(Beginning of SOURCE DATA)
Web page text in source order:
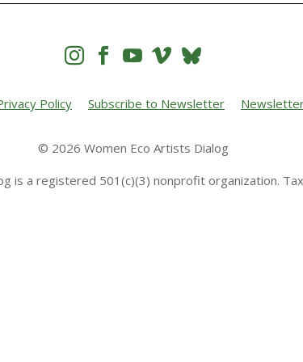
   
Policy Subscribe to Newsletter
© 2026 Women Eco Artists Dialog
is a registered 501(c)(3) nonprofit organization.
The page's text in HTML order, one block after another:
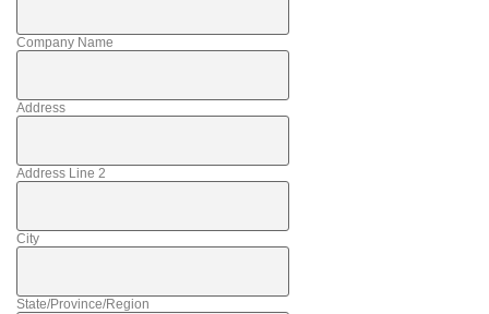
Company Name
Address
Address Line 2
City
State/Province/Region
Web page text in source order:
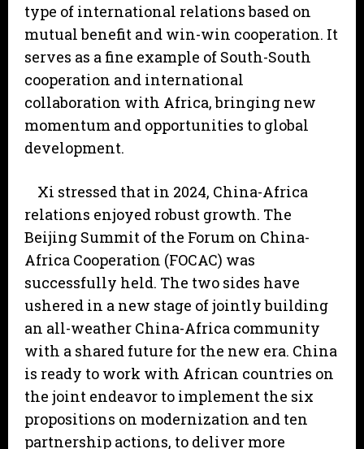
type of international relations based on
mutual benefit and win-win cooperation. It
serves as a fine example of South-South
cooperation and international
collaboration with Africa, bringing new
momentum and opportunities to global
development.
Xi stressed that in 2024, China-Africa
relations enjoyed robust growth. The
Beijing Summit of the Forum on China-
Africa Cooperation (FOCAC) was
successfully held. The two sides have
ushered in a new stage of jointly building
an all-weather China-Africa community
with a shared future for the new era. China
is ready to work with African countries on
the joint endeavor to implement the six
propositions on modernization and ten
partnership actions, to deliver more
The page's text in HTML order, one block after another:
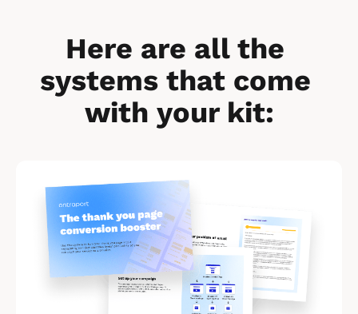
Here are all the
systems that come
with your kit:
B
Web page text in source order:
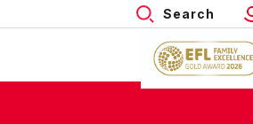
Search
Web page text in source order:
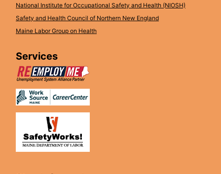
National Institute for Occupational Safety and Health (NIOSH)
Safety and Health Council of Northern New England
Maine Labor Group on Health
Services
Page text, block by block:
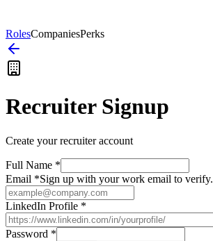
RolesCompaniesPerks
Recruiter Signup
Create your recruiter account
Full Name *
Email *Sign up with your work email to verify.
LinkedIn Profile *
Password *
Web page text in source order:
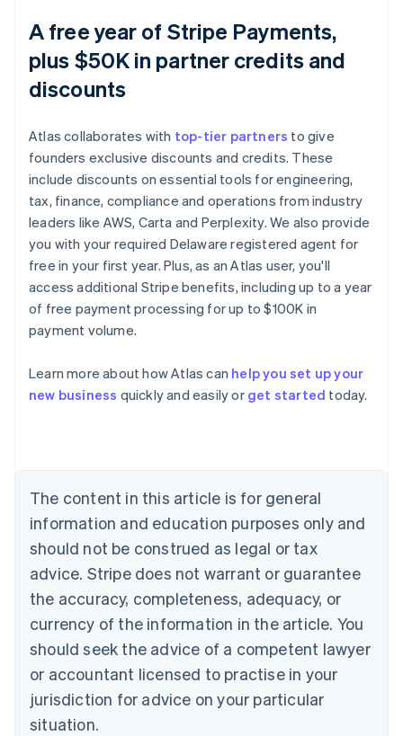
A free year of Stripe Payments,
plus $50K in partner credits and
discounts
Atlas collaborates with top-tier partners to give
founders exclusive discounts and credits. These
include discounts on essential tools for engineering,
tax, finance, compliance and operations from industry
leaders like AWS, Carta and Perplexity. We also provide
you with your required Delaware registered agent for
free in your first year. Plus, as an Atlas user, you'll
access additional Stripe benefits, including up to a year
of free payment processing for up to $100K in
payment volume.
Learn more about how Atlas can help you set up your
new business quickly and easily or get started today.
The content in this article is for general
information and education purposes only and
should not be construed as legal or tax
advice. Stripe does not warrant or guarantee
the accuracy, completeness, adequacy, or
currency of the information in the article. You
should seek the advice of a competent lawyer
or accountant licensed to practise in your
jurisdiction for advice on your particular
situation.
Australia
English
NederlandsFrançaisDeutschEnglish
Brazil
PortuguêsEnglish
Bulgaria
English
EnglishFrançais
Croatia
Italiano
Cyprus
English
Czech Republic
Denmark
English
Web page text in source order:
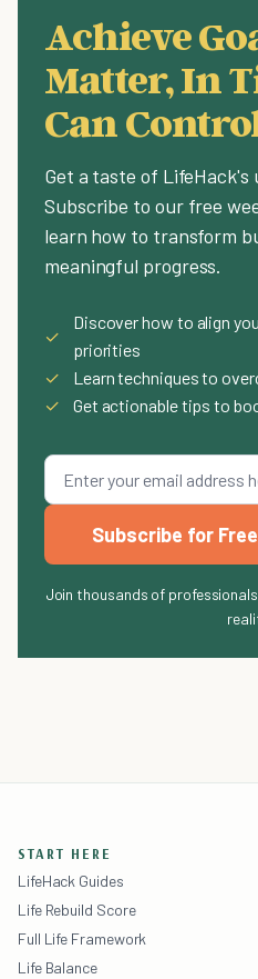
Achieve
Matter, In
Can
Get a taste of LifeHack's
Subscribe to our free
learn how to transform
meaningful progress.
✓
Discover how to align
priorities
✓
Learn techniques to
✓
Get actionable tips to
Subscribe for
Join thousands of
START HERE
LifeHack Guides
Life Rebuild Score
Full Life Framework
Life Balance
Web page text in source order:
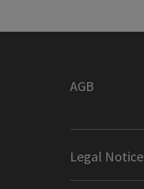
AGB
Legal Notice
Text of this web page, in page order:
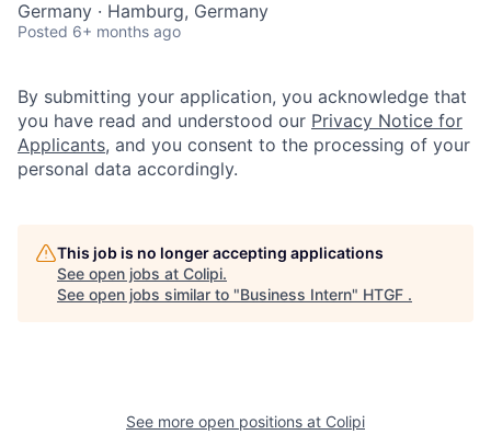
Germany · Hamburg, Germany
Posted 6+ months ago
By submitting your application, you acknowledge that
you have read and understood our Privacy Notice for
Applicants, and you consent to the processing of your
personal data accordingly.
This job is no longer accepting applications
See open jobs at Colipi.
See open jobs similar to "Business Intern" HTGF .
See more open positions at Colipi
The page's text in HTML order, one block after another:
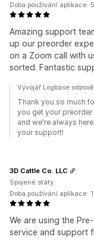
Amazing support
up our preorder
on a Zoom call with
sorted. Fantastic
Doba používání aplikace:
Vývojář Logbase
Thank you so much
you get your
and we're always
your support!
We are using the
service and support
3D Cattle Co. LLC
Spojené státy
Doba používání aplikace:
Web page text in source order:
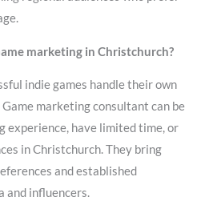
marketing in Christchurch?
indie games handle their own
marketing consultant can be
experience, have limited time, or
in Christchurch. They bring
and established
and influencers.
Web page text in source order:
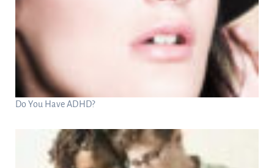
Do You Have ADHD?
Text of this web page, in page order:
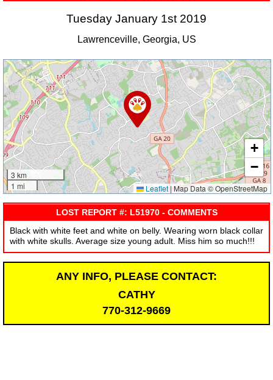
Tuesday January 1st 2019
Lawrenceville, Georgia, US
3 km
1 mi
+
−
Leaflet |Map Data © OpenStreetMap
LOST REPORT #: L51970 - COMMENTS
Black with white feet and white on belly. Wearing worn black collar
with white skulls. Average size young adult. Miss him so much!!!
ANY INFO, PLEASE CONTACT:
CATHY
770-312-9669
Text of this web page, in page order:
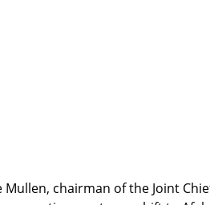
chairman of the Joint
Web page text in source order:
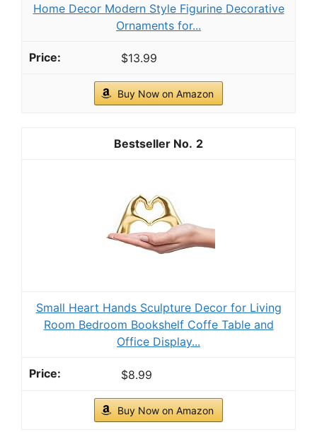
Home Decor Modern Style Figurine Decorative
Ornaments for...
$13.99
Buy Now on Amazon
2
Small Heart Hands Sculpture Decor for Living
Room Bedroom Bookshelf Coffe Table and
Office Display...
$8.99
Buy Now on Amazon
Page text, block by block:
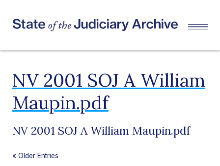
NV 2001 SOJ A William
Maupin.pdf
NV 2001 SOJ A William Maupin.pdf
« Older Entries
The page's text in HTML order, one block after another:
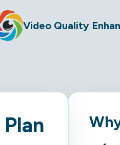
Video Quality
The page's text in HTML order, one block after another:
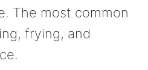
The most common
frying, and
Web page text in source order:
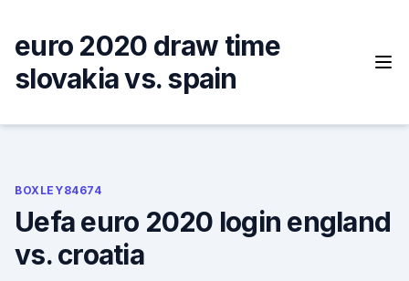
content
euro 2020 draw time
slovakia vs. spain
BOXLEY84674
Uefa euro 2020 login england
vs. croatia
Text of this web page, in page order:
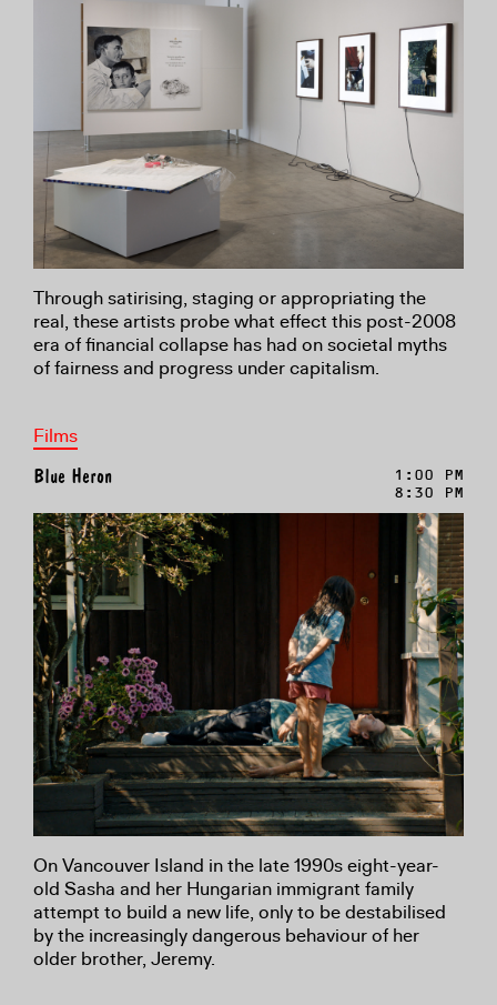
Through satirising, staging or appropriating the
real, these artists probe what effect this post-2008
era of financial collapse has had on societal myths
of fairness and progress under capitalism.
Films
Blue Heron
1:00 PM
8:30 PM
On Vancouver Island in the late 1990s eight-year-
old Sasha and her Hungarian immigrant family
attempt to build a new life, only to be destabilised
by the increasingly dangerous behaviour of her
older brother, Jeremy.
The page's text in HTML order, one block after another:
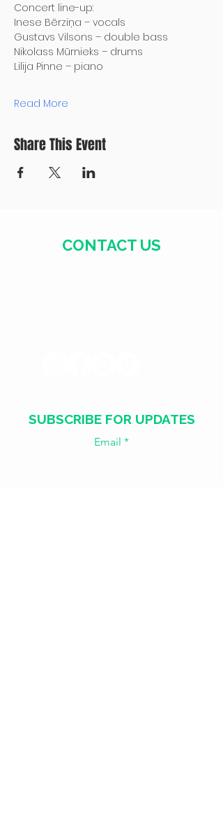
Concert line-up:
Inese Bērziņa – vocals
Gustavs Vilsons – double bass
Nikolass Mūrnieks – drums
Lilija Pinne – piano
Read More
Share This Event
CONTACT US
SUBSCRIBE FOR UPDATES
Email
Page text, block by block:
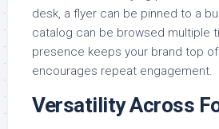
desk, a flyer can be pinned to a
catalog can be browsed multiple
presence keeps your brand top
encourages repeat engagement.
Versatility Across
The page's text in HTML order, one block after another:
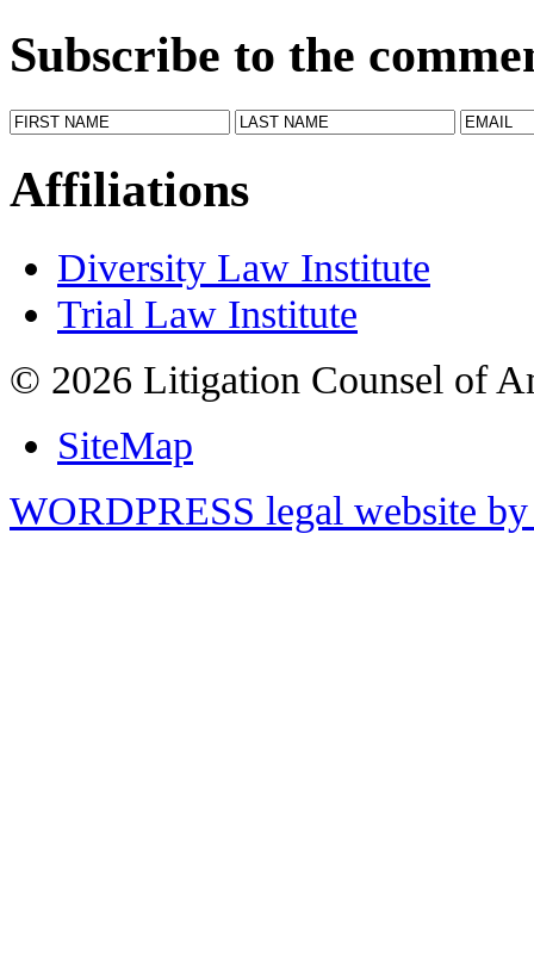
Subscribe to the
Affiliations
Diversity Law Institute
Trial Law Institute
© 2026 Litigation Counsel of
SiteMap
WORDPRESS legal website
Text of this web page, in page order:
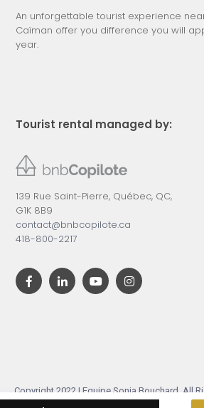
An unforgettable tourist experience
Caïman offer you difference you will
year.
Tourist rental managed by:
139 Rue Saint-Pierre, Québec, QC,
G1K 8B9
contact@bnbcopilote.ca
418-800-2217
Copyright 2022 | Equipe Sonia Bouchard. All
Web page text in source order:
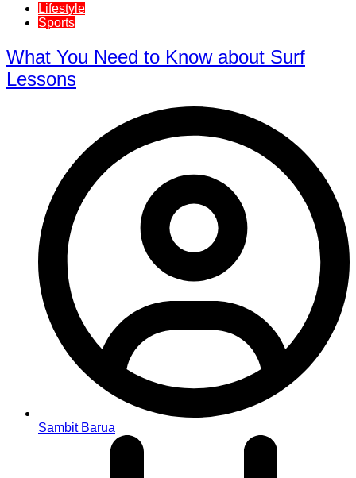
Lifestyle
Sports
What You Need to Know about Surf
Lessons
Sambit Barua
(End of SOURCE DATA)
→ **EXERCISE**:
Please hand back every entry above exactly, with no images in the copy.

→ **ANSWER**:
Web page text in source order:
   
Policy Subscribe to Newsletter
© 2026 Women Eco Artists Dialog
is a registered 501(c)(3) nonprofit organization.
The page's text in HTML order, one block after another:
Company Name
Address
Address Line 2
City
State/Province/Region
Web page text in source order:
type of international relations based on
mutual benefit and win-win cooperation. It
serves as a fine example of South-South
cooperation and international
collaboration with Africa, bringing new
momentum and opportunities to global
development.
Xi stressed that in 2024, China-Africa
relations enjoyed robust growth. The
Beijing Summit of the Forum on China-
Africa Cooperation (FOCAC) was
successfully held. The two sides have
ushered in a new stage of jointly building
an all-weather China-Africa community
with a shared future for the new era. China
is ready to work with African countries on
the joint endeavor to implement the six
propositions on modernization and ten
partnership actions, to deliver more
The page's text in HTML order, one block after another:
Here are all the
systems that come
with your kit:
B
Web page text in source order:
Search
Web page text in source order:
National Institute for Occupational Safety and Health (NIOSH)
Safety and Health Council of Northern New England
Maine Labor Group on Health
Services
Page text, block by block:
RolesCompaniesPerks
Recruiter Signup
Create your recruiter account
Full Name *
Email *Sign up with your work email to verify.
LinkedIn Profile *
Password *
Web page text in source order:
A free year of Stripe Payments,
plus $50K in partner credits and
discounts
Atlas collaborates with top-tier partners to give
founders exclusive discounts and credits. These
include discounts on essential tools for engineering,
tax, finance, compliance and operations from industry
leaders like AWS, Carta and Perplexity. We also provide
you with your required Delaware registered agent for
free in your first year. Plus, as an Atlas user, you'll
access additional Stripe benefits, including up to a year
of free payment processing for up to $100K in
payment volume.
Learn more about how Atlas can help you set up your
new business quickly and easily or get started today.
The content in this article is for general
information and education purposes only and
should not be construed as legal or tax
advice. Stripe does not warrant or guarantee
the accuracy, completeness, adequacy, or
currency of the information in the article. You
should seek the advice of a competent lawyer
or accountant licensed to practise in your
jurisdiction for advice on your particular
situation.
Australia
English
NederlandsFrançaisDeutschEnglish
Brazil
PortuguêsEnglish
Bulgaria
English
EnglishFrançais
Croatia
Italiano
Cyprus
English
Czech Republic
Denmark
English
Web page text in source order:
Achieve
Matter, In
Can
Get a taste of LifeHack's
Subscribe to our free
learn how to transform
meaningful progress.
✓
Discover how to align
priorities
✓
Learn techniques to
✓
Get actionable tips to
Subscribe for
Join thousands of
START HERE
LifeHack Guides
Life Rebuild Score
Full Life Framework
Life Balance
Web page text in source order:
AGB
Legal Notice
Text of this web page, in page order:
Germany · Hamburg, Germany
Posted 6+ months ago
By submitting your application, you acknowledge that
you have read and understood our Privacy Notice for
Applicants, and you consent to the processing of your
personal data accordingly.
This job is no longer accepting applications
See open jobs at Colipi.
See open jobs similar to "Business Intern" HTGF .
See more open positions at Colipi
The page's text in HTML order, one block after another:
Amazing support
up our preorder
on a Zoom call with
sorted. Fantastic
Doba používání aplikace:
Vývojář Logbase
Thank you so much
you get your
and we're always
your support!
We are using the
service and support
3D Cattle Co. LLC
Spojené státy
Doba používání aplikace:
Web page text in source order:
marketing in Christchurch?
indie games handle their own
marketing consultant can be
experience, have limited time, or
in Christchurch. They bring
and established
and influencers.
Web page text in source order:
Do You Have ADHD?
Text of this web page, in page order:
Tuesday January 1st 2019
Lawrenceville, Georgia, US
3 km
1 mi
+
−
Leaflet |Map Data © OpenStreetMap
LOST REPORT #: L51970 - COMMENTS
Black with white feet and white on belly. Wearing worn black collar
with white skulls. Average size young adult. Miss him so much!!!
ANY INFO, PLEASE CONTACT:
CATHY
770-312-9669
Text of this web page, in page order:
chairman of the Joint
Web page text in source order:
Home Decor Modern Style Figurine Decorative
Ornaments for...
$13.99
Buy Now on Amazon
2
Small Heart Hands Sculpture Decor for Living
Room Bedroom Bookshelf Coffe Table and
Office Display...
$8.99
Buy Now on Amazon
Page text, block by block:
NV 2001 SOJ A William
Maupin.pdf
NV 2001 SOJ A William Maupin.pdf
« Older Entries
The page's text in HTML order, one block after another:
Video Quality
The page's text in HTML order, one block after another:
The most common
frying, and
Web page text in source order:
content
euro 2020 draw time
slovakia vs. spain
BOXLEY84674
Uefa euro 2020 login england
vs. croatia
Text of this web page, in page order:
Through satirising, staging or appropriating the
real, these artists probe what effect this post-2008
era of financial collapse has had on societal myths
of fairness and progress under capitalism.
Films
Blue Heron
1:00 PM
8:30 PM
On Vancouver Island in the late 1990s eight-year-
old Sasha and her Hungarian immigrant family
attempt to build a new life, only to be destabilised
by the increasingly dangerous behaviour of her
older brother, Jeremy.
The page's text in HTML order, one block after another:
Concert line-up:
Inese Bērziņa – vocals
Gustavs Vilsons – double bass
Nikolass Mūrnieks – drums
Lilija Pinne – piano
Read More
Share This Event
CONTACT US
SUBSCRIBE FOR UPDATES
Email
Page text, block by block:
desk, a flyer can be pinned to a
catalog can be browsed multiple
presence keeps your brand top
encourages repeat engagement.
Versatility Across
The page's text in HTML order, one block after another:
Subscribe to the
Affiliations
Diversity Law Institute
Trial Law Institute
© 2026 Litigation Counsel of
SiteMap
WORDPRESS legal website
Text of this web page, in page order:
An unforgettable tourist experience
Caïman offer you difference you will
year.
Tourist rental managed by:
139 Rue Saint-Pierre, Québec, QC,
G1K 8B9
contact@bnbcopilote.ca
418-800-2217
Copyright 2022 | Equipe Sonia Bouchard. All
Web page text in source order:
Lifestyle
Sports
What You Need to Know about Surf
Lessons
Sambit Barua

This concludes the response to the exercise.